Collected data
==========

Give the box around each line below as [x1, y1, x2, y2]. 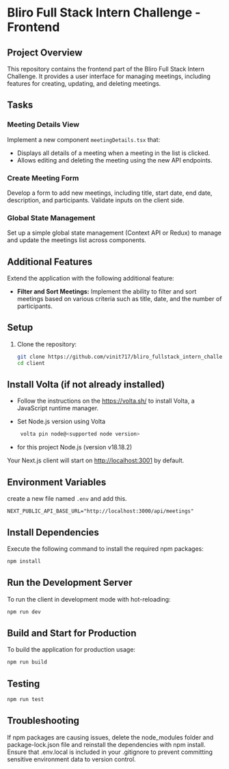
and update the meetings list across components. [7, 236, 147, 244]
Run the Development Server [7, 577, 133, 589]
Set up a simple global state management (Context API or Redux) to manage [7, 228, 222, 237]
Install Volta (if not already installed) [7, 379, 165, 390]
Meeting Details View [7, 120, 80, 130]
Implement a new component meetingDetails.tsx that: [7, 135, 161, 143]
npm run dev [7, 608, 41, 615]
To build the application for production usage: [7, 646, 135, 654]
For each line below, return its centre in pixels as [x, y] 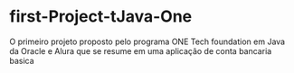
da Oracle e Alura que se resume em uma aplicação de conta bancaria [141, 50]
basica [22, 60]
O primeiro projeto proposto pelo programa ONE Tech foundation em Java [147, 41]
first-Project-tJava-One [101, 17]
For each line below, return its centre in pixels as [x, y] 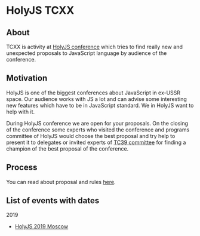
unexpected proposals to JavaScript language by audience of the [87, 53]
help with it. [20, 112]
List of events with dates [53, 201]
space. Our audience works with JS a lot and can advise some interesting [96, 99]
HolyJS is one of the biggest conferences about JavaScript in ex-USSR [93, 93]
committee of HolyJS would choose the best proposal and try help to [91, 136]
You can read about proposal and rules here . [61, 182]
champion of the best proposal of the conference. [67, 148]
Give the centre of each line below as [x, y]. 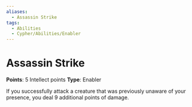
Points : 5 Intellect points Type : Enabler [54, 80]
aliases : [17, 12]
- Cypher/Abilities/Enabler [46, 34]
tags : [13, 23]
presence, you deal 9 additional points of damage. [68, 97]
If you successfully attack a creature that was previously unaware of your [96, 91]
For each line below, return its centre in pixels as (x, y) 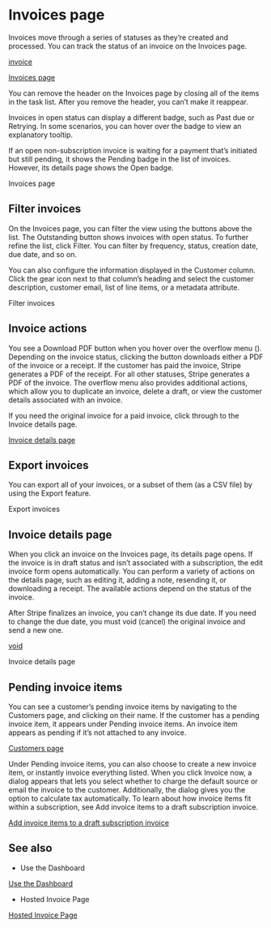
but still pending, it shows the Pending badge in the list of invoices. (120, 159)
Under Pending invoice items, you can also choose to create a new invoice (133, 764)
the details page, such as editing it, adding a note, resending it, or (118, 580)
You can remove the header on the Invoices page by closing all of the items (134, 93)
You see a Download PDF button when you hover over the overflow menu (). (135, 348)
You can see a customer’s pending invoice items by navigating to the (123, 707)
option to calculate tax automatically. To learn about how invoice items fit (130, 798)
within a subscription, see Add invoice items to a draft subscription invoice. (133, 807)
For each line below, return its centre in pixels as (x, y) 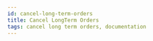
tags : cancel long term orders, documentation (77, 26)
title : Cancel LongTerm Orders (53, 20)
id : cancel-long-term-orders (50, 14)
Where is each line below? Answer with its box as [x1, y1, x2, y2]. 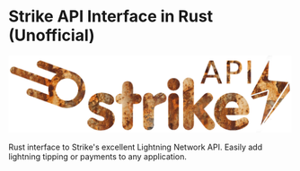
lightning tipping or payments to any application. [8, 150, 188, 162]
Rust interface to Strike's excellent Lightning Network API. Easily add [8, 141, 262, 152]
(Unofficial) [8, 25, 95, 46]
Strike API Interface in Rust [8, 6, 214, 27]
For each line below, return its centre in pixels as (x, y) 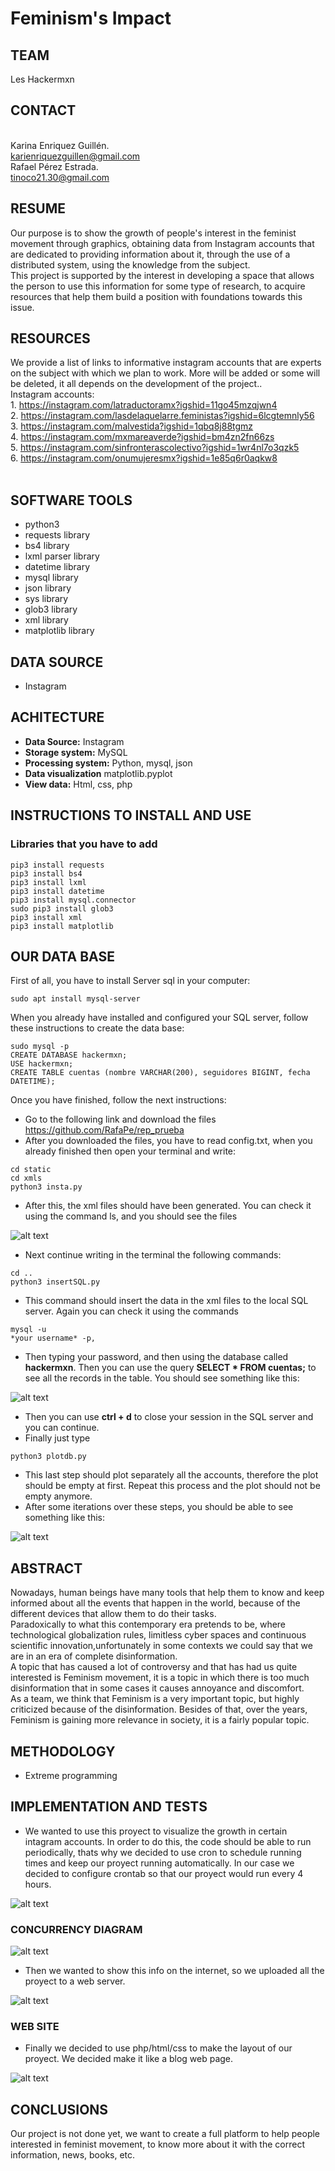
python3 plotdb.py (48, 1457)
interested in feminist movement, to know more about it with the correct (157, 2144)
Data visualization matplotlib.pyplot (98, 773)
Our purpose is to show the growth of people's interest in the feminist (153, 233)
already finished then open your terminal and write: (130, 1151)
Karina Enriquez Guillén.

==========

__What is needed__. A verbatim copy of every record is required, with all pictures excluded.

__Answer to this problem__.
Give the box around each line below as [x1, y1, x2, y2]. 
and update the meetings list across components. [7, 236, 147, 244]
Run the Development Server [7, 577, 133, 589]
Set up a simple global state management (Context API or Redux) to manage [7, 228, 222, 237]
Install Volta (if not already installed) [7, 379, 165, 390]
Meeting Details View [7, 120, 80, 130]
Implement a new component meetingDetails.tsx that: [7, 135, 161, 143]
npm run dev [7, 608, 41, 615]
To build the application for production usage: [7, 646, 135, 654]
For each line below, return its centre in pixels as [x, y] 
da Oracle e Alura que se resume em uma aplicação de conta bancaria [141, 50]
basica [22, 60]
O primeiro projeto proposto pelo programa ONE Tech foundation em Java [147, 41]
first-Project-tJava-One [101, 17]
For each line below, return its centre in pixels as [x, y] 
unexpected proposals to JavaScript language by audience of the [87, 53]
help with it. [20, 112]
List of events with dates [53, 201]
space. Our audience works with JS a lot and can advise some interesting [96, 99]
HolyJS is one of the biggest conferences about JavaScript in ex-USSR [93, 93]
committee of HolyJS would choose the best proposal and try help to [91, 136]
You can read about proposal and rules here . [61, 182]
champion of the best proposal of the conference. [67, 148]
Give the centre of each line below as [x, y]. 
Points : 5 Intellect points Type : Enabler [54, 80]
aliases : [17, 12]
- Cypher/Abilities/Enabler [46, 34]
tags : [13, 23]
presence, you deal 9 additional points of damage. [68, 97]
If you successfully attack a creature that was previously unaware of your [96, 91]
For each line below, return its centre in pixels as (x, y) 
but still pending, it shows the Pending badge in the list of invoices. (120, 159)
Under Pending invoice items, you can also choose to create a new invoice (133, 764)
the details page, such as editing it, adding a note, resending it, or (118, 580)
You can remove the header on the Invoices page by closing all of the items (134, 93)
You see a Download PDF button when you hover over the overflow menu (). (135, 348)
You can see a customer’s pending invoice items by navigating to the (123, 707)
option to calculate tax automatically. To learn about how invoice items fit (130, 798)
within a subscription, see Add invoice items to a draft subscription invoice. (133, 807)
For each line below, return its centre in pixels as (x, y) 
tags : cancel long term orders, documentation (77, 26)
title : Cancel LongTerm Orders (53, 20)
id : cancel-long-term-orders (50, 14)
Where is each line below? Answer with its box as [x1, y1, x2, y2]. 
lightning tipping or payments to any application. [8, 150, 188, 162]
Rust interface to Strike's excellent Lightning Network API. Easily add [8, 141, 262, 152]
(Unofficial) [8, 25, 95, 46]
Strike API Interface in Rust [8, 6, 214, 27]
For each line below, return its centre in pixels as (x, y) 
python3 plotdb.py (48, 1457)
interested in feminist movement, to know more about it with the correct (157, 2144)
Data visualization matplotlib.pyplot (98, 773)
Our purpose is to show the growth of people's interest in the feminist (153, 233)
already finished then open your terminal and write: (130, 1151)
Karina Enriquez Guillén.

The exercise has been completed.